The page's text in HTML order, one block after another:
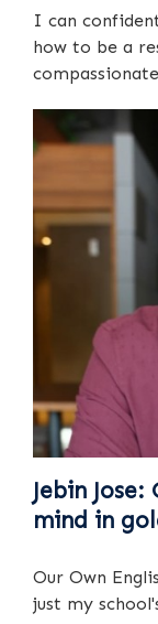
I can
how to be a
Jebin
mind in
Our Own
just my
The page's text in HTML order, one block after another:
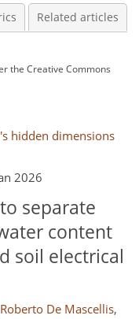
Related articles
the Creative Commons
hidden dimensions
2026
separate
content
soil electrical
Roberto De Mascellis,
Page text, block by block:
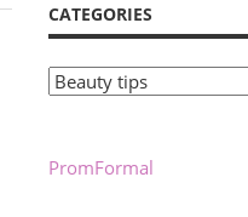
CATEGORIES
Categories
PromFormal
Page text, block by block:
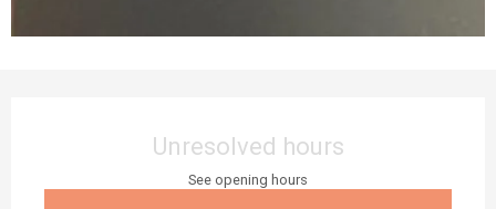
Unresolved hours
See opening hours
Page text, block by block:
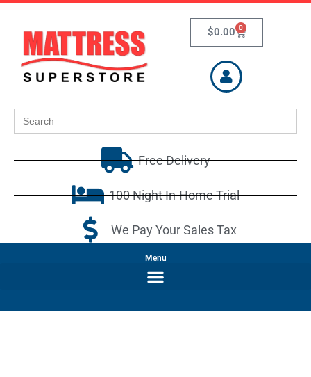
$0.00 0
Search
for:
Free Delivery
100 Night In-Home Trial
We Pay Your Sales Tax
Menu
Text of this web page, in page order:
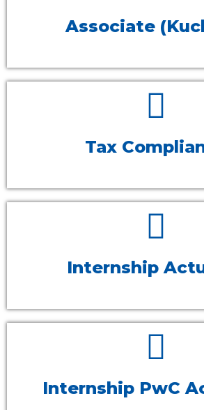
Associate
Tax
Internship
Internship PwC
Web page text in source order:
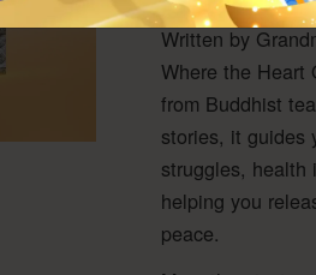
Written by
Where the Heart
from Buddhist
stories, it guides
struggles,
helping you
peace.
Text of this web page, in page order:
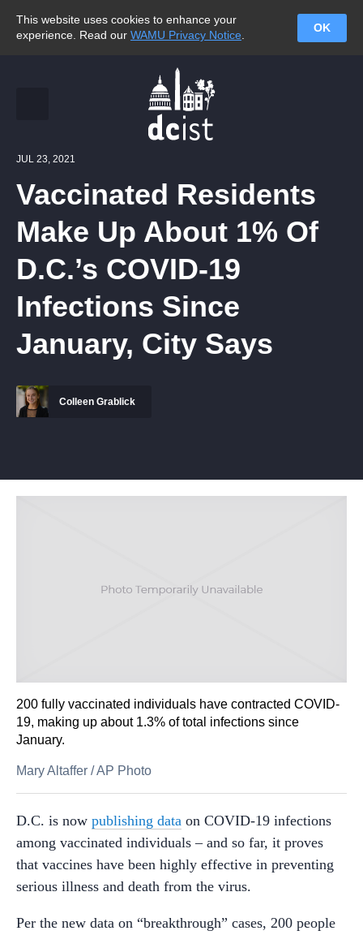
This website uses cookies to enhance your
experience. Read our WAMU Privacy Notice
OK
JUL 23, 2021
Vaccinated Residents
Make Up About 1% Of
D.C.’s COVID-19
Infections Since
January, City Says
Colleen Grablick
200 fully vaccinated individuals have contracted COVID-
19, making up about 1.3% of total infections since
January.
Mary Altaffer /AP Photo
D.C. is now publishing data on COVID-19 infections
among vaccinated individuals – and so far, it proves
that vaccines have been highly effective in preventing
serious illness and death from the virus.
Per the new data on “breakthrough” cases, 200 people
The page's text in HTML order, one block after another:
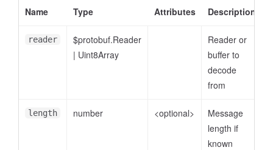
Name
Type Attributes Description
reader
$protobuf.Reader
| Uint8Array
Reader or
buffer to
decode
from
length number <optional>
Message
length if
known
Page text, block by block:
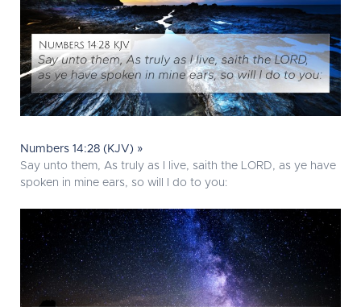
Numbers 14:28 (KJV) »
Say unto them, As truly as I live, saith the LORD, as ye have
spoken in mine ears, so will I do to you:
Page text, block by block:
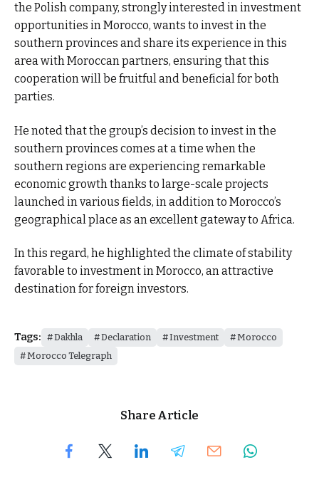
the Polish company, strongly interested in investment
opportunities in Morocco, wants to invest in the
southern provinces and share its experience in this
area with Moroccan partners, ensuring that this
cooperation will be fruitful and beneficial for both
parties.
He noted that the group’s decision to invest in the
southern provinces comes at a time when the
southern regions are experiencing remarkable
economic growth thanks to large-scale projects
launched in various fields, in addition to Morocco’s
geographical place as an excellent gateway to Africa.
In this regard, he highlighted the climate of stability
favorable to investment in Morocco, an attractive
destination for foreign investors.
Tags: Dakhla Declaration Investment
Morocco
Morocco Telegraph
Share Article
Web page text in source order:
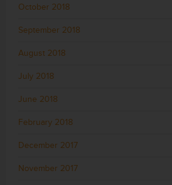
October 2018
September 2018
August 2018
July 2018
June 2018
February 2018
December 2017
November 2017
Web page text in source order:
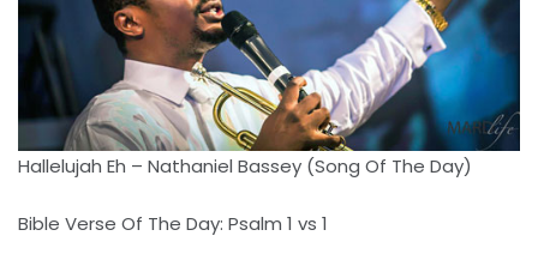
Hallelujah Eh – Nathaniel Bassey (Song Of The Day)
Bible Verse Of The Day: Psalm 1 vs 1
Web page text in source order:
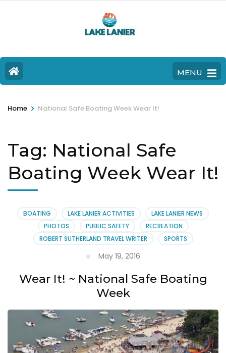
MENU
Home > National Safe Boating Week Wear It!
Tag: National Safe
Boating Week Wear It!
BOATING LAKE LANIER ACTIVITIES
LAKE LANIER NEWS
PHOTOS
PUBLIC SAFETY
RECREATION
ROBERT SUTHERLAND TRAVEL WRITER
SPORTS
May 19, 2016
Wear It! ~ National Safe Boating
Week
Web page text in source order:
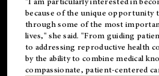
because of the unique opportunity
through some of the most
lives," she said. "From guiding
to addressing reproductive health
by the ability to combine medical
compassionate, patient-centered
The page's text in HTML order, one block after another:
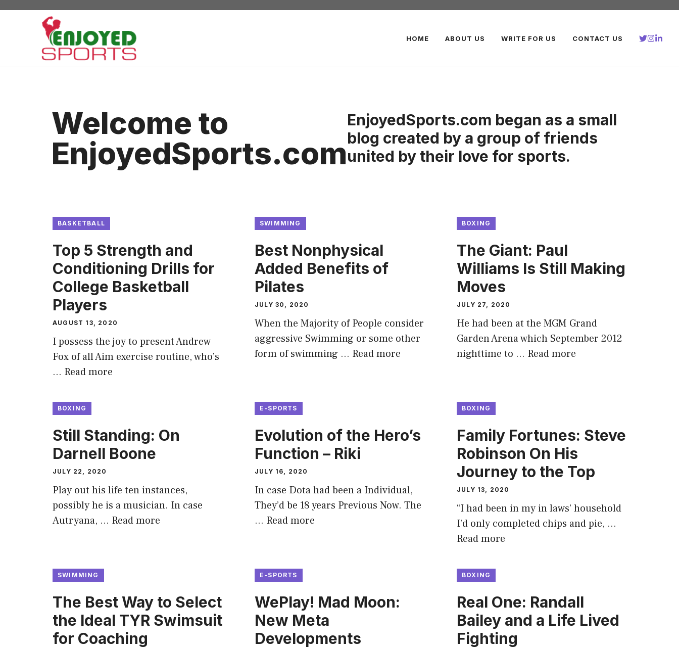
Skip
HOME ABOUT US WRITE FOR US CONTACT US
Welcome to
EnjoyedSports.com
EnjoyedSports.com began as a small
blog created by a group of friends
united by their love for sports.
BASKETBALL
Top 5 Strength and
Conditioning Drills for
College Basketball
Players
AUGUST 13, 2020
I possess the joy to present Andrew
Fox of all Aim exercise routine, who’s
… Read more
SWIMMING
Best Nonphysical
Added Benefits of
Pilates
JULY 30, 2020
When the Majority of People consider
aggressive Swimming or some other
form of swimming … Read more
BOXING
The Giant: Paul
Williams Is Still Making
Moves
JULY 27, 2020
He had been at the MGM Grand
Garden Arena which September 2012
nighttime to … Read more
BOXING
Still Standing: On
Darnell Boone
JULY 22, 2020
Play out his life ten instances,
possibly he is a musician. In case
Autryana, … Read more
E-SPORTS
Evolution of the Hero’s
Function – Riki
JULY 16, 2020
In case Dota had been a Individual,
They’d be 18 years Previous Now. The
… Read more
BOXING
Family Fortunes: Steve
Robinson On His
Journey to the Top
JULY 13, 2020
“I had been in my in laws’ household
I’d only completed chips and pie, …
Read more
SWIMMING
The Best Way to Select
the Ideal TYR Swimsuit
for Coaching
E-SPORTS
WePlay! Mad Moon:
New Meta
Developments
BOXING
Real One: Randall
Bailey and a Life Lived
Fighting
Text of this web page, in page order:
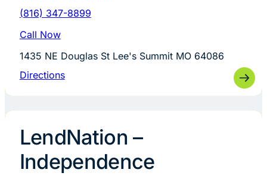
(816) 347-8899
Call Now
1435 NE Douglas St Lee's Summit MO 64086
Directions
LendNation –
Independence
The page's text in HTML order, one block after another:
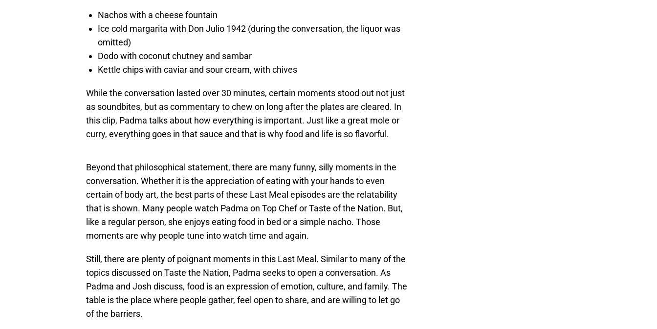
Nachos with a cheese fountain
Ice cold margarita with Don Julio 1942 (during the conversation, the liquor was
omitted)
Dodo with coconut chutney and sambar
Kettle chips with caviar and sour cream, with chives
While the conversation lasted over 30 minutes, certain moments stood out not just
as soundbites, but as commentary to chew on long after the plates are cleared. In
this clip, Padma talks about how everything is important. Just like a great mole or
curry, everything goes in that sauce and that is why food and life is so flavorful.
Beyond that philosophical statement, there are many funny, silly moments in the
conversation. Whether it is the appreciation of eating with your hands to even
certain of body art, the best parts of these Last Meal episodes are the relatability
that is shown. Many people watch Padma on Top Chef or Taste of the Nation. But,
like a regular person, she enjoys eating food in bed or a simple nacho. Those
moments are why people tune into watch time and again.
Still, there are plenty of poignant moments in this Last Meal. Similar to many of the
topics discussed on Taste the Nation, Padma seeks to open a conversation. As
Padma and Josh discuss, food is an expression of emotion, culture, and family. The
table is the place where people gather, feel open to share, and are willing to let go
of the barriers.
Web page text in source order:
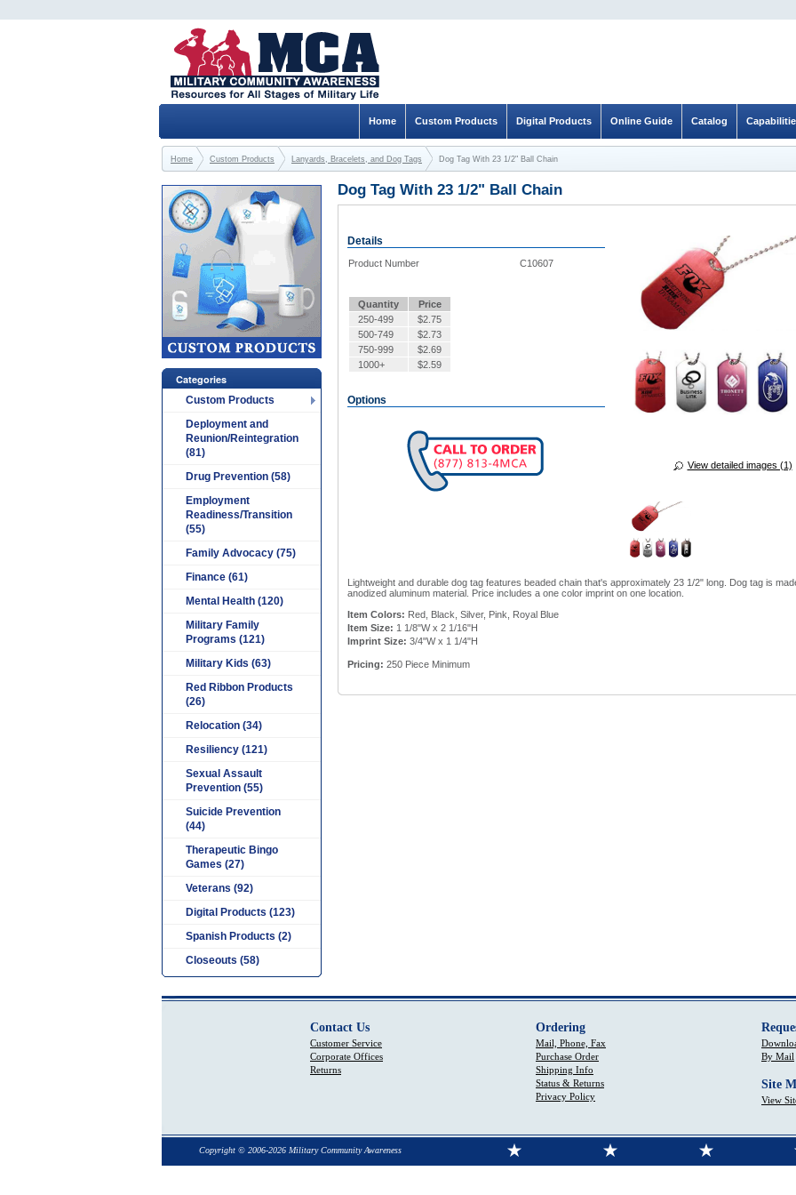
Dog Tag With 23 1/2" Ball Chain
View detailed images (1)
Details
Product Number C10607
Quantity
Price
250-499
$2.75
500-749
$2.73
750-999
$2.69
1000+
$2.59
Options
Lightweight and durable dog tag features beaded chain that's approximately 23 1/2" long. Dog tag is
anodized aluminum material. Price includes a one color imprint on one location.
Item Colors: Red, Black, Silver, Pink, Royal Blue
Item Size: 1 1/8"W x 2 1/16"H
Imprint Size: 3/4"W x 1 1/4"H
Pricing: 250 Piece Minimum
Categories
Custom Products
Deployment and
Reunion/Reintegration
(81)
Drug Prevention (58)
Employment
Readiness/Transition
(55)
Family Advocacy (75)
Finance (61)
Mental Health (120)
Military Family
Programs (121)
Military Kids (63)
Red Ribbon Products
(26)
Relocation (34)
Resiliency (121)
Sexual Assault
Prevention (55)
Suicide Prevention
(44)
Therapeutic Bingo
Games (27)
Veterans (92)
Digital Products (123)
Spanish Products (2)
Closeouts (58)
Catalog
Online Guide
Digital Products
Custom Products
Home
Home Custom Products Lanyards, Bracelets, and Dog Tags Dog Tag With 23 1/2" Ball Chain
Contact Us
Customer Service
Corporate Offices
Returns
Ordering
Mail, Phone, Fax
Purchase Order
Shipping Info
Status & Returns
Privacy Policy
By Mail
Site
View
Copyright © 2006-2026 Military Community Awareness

▸ Task to complete
Copy every line of the material in which the word "Morocco" occurs.

▸ Result of the task
opportunities in Morocco, wants to invest in the
launched in various fields, in addition to Morocco’s
favorable to investment in Morocco, an attractive
Morocco
Morocco Telegraph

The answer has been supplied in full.